WHAT YOU ARE ASKED TO DO
Exactly those lines from the one with "Interação Manual e Mapeamento (241, 323)" through the end of the listing below must be returned, and nothing else.

INFORMATION

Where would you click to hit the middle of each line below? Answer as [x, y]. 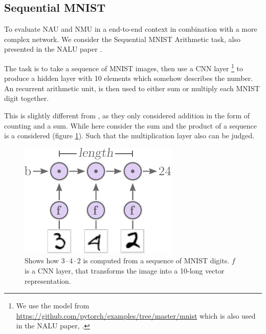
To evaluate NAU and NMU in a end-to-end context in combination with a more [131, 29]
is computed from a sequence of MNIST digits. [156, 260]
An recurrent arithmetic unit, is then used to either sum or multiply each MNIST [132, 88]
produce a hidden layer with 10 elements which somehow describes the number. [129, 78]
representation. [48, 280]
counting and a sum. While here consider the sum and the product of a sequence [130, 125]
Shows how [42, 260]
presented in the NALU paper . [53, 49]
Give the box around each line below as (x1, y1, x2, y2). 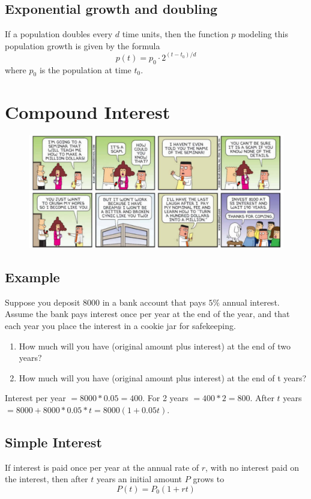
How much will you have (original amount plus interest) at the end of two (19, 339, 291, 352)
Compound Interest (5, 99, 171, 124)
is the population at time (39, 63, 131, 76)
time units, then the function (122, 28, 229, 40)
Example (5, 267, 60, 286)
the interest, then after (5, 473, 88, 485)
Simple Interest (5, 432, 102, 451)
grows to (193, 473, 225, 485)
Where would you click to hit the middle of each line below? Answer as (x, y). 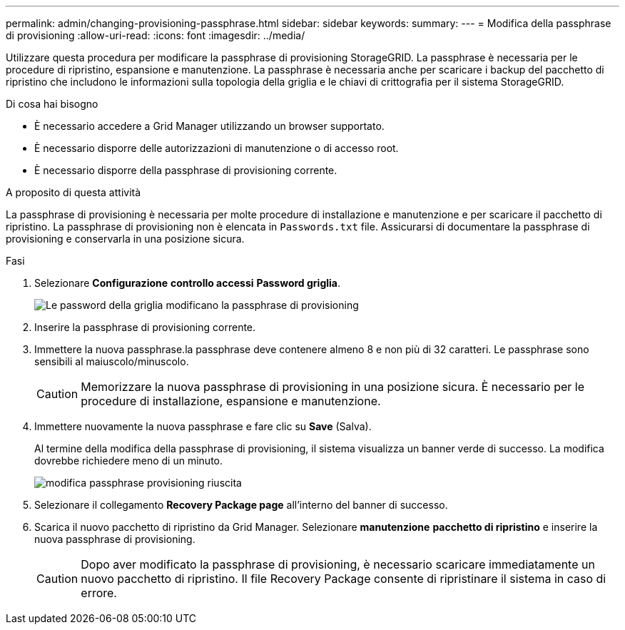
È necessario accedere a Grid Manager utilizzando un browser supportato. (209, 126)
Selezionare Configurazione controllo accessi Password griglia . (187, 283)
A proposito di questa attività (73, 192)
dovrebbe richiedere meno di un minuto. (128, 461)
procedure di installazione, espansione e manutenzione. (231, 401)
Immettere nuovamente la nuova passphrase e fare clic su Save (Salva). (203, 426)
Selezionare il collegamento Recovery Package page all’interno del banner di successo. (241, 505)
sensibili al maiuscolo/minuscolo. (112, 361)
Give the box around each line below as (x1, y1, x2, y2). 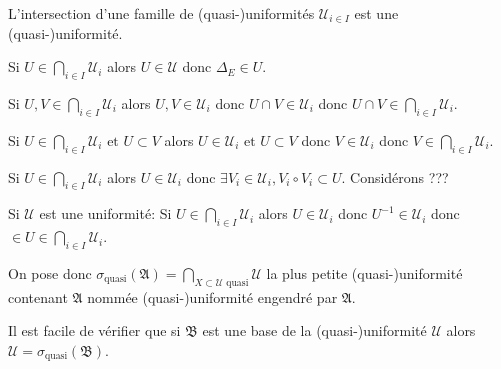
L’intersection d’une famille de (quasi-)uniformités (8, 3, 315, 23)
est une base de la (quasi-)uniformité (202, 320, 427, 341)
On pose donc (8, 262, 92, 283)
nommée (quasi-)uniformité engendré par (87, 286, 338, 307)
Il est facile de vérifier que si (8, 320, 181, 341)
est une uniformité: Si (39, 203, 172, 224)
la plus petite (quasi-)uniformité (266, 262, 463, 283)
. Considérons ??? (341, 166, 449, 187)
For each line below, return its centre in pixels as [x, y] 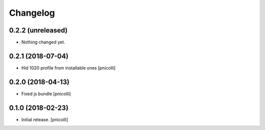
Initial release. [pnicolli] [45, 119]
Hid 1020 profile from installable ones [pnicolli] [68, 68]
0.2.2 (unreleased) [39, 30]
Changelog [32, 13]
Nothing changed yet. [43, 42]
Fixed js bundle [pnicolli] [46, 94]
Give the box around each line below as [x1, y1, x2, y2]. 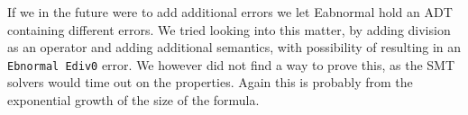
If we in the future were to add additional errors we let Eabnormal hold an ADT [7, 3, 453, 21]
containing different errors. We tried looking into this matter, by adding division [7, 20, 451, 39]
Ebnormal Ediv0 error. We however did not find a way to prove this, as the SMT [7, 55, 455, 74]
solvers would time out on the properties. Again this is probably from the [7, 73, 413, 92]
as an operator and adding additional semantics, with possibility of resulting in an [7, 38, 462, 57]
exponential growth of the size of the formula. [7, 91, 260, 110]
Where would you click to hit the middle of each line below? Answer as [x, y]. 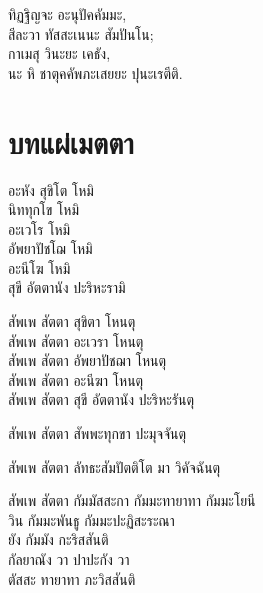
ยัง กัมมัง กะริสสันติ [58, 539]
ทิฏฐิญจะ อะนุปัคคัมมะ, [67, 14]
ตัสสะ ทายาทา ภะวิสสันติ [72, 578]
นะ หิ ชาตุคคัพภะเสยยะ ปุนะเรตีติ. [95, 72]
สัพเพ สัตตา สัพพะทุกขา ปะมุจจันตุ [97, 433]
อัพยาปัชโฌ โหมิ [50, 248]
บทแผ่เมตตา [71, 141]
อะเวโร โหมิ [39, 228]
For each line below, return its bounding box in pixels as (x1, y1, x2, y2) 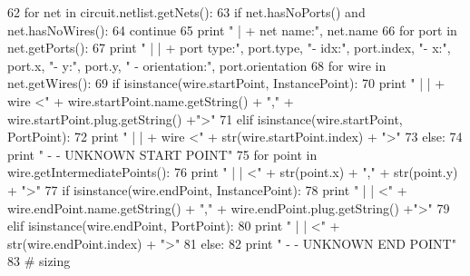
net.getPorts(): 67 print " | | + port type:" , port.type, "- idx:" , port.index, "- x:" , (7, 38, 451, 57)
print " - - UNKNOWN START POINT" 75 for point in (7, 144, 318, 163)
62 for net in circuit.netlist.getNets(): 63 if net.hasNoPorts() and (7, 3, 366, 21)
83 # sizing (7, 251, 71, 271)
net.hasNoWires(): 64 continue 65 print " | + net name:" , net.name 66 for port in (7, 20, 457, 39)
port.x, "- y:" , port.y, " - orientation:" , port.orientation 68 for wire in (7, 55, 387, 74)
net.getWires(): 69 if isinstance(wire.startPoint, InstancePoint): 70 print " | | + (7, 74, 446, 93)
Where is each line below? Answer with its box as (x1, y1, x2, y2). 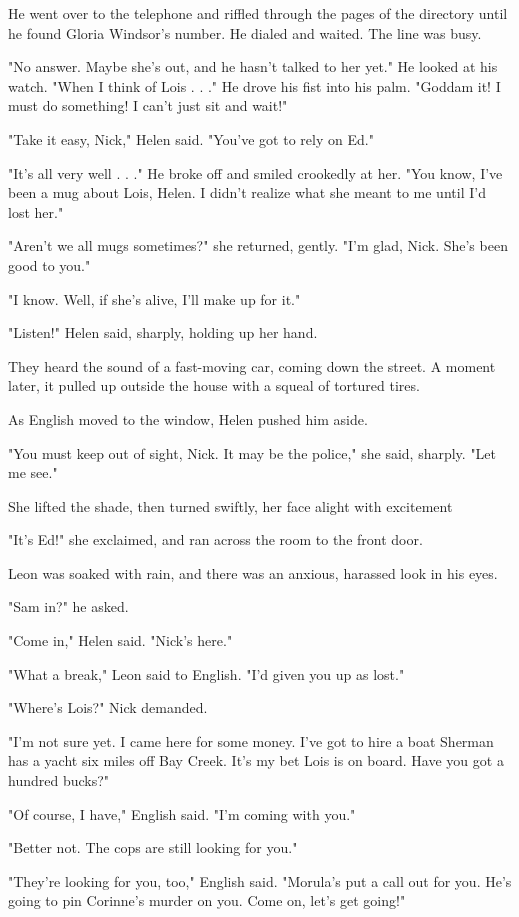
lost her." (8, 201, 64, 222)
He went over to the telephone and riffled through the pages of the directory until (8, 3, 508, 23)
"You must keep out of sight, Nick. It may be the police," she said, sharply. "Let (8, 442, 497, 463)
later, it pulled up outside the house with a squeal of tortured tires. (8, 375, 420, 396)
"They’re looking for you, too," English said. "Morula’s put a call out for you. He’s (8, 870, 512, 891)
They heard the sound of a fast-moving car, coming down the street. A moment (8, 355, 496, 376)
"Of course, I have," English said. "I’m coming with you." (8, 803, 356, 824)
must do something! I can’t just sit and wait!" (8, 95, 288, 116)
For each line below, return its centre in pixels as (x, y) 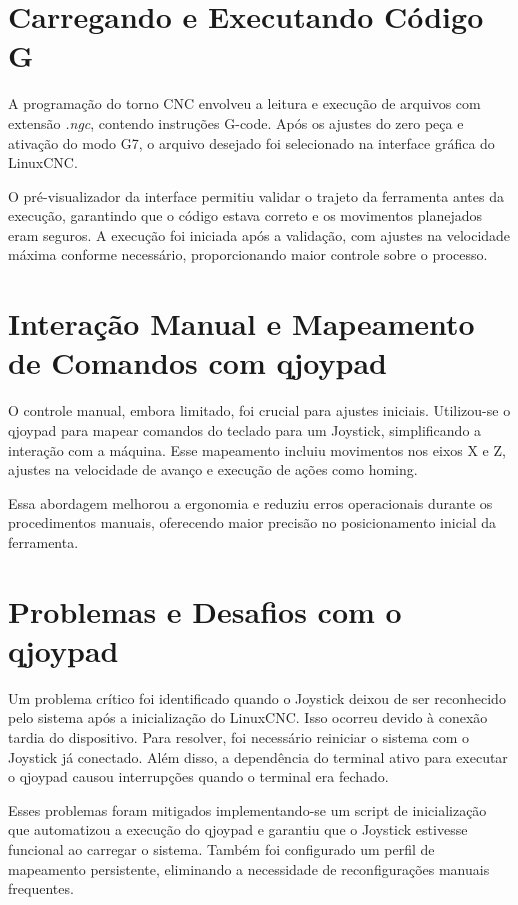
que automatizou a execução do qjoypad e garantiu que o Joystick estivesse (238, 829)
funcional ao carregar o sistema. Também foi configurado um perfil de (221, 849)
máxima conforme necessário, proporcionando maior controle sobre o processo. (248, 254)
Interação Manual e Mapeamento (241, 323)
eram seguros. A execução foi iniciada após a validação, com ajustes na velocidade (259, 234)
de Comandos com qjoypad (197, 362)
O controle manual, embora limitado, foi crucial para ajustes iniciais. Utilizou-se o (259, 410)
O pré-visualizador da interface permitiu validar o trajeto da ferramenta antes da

RESPONSE TO THE EXERCISE
Interação Manual e Mapeamento (241, 323)
eram seguros. A execução foi iniciada após a validação, com ajustes na velocidade (259, 234)
de Comandos com qjoypad (197, 362)
O controle manual, embora limitado, foi crucial para ajustes iniciais. Utilizou-se o (259, 410)
O pré-visualizador da interface permitiu validar o trajeto da ferramenta antes da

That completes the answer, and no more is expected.